The missing healing touch

The missing healing touch

State has failed both in providing quality healthcare and regulating private players

Beef bans , fortis hospital dengue death, Fortis Hospital Gurugram, High-Level Expert Group (HLEG) health group, Clinical Establishments (Registration and Regulation) Act, 2010,West Bengal Clinical Establishments (Registration, Regulation and Transparency) Act, Karnataka Private Medical Establishments (Amendment) Bill, 2017,
The controversy erupted after a seven-year-old girl, Aadya, lost her life due to dengue-related complications in Fortis Hospital Gurugram last month. (Express Photo by Manoj Kumar)

Beef bans by state governments and killings by self-styled cow protectors remind us, almost on a daily basis, of Article 48 of the Directive Principles of State Policy in the Indian Constitution. It counts prevention of cow slaughter as a state obligation. The Article preceding it has, however, been consigned to oblivion. Here’s what it says: “Duty of the State to raise the level of nutrition and the standard of living and to improve public health: The State shall regard the raising of the level of nutrition and the standard of living of its people and the improvement of public health as among its primary duties and, in particular, the State shall endeavour to bring about prohibition of the consumption except for medicinal purposes of intoxicating drinks and of drugs which are injurious to health.” In other words, according to the Constitution, public health is as much an obligation of the state as protecting cattle.

Yet, from around the time when India opened up its economy, the government has increasingly ceded space to the private sector in matters related to health — that is the root cause of the current controversy over billing methods in private hospitals. The controversy erupted after a seven-year-old girl, Aadya, lost her life due to dengue-related complications in Fortis Hospital Gurugram last month.

The growth of the private sector — largely unregulated — is, in fact, less a statement of its efficiency than a result of the government’s failure to provide affordable, accessible and equitable healthcare. As the demand-supply gap widened and the government found itself incapable of providing quality healthcare, the private sector moved in swiftly, becoming the health set-up of choice for all except the poorest. A 2007 paper in the Economic and Political Weekly notes, “high absenteeism, low quality in clinical care, low satisfaction levels with care (clinical and with regards to courtesy and amenities) and rampant corruption plague the [public health] system.”

According to the report of the High-Level Expert Group (HLEG) formed by the erstwhile Planning Commission to look into how India could move towards universal health coverage, “From 8 per cent in 1947, the private sector now accounts for 93 per cent of all hospitals, 64 per cent of all beds, 80 per cent to 85 per cent of all doctors, 80 per cent of out-patients, and 57 per cent of in-patients.” Of the 1.37 million functional hospital beds in India, 8,33,000 are in the private sector, according to the report. This is despite the fact that international experience and countless academic papers have suggested that tax-based public financing is the ideal health finance option along with social insurance — or private insurance for those who can afford it.

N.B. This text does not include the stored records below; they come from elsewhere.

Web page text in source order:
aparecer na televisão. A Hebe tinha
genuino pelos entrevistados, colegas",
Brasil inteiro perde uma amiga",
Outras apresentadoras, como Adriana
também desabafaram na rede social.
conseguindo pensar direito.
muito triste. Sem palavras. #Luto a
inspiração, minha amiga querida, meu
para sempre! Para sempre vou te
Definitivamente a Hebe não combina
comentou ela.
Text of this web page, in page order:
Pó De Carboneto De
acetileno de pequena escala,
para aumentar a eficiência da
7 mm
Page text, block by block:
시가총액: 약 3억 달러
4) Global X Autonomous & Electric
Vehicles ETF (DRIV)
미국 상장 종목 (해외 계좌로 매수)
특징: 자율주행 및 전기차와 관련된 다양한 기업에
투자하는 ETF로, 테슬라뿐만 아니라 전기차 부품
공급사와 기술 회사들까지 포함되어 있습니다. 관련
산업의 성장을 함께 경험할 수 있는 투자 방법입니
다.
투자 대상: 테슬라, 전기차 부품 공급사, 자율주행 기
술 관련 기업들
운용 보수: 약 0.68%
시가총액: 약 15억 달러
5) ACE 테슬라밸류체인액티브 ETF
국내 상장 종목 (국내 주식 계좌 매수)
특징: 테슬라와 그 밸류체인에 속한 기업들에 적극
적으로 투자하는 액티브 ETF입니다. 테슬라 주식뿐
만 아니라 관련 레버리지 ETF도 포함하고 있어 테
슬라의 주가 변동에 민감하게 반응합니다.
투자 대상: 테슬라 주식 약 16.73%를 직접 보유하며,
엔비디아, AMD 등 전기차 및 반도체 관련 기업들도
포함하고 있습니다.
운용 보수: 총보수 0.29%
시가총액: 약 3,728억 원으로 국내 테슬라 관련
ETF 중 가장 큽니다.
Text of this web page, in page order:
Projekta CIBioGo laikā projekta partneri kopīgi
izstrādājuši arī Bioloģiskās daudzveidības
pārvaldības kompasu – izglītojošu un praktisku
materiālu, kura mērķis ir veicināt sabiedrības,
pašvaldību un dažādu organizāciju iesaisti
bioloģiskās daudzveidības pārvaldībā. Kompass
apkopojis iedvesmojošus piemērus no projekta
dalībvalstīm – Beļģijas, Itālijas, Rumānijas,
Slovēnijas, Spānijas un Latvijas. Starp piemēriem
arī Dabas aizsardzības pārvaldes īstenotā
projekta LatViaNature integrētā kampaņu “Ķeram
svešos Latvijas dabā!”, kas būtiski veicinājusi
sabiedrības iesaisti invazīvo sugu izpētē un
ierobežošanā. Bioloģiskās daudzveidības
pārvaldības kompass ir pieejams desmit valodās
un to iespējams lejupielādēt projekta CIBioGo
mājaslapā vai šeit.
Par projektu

There have been sporadic and half-hearted attempts at regulation. The Clinical Establishments (Registration and Regulation) Act, 2010, intended by the Centre as a model legislation for the regulation of hospitals by state governments — health is a state subject — has had a low uptake. Standard Treatment Guidelines that were drawn up for specific conditions and diseases, to obviate overprescription of drugs or additional costs of diagnostics, remain documents that nobody takes seriously — few doctors have perhaps even read them, given that there is neither monitoring nor an enforcement mechanism that can pick violators. The West Bengal Clinical Establishments (Registration, Regulation and Transparency) Act, passed earlier this year, and the Karnataka Private Medical Establishments (Amendment) Bill, 2017 — that was recently tabled in the Karnataka Assembly — have been criticised as draconian. The two acts have penal provisions against doctors who overcharge.

Insurance companies have an interest in vetting private hospital bills and that could work as a de facto check on false billing. But health insurance has penetrated only 3-4 per cent of the country’s population. That Aadya’s family was billed for 611 syringes, 1,546 pairs of gloves (used over a period of 15 days) and two different brands of the same drug meropenem, one costing about Rs 500 and the other Rs 3,100, underscores the need for regulating billing in private hospitals.

The National Health Policy 2017 cleared earlier this year by the Union cabinet lays out a roadmap for public-private partnerships in healthcare. Recognising that primary care will forever be in the domain of the government, the policy talks of “strategic purchasing” of secondary and tertiary care from the private sector. For that to happen, especially in a price-sensitive ecosystem such as India, it is important that either the private sector raises its trust quotient or the government devises an effective regulatory mechanism to drill transparency into the private healthcare system.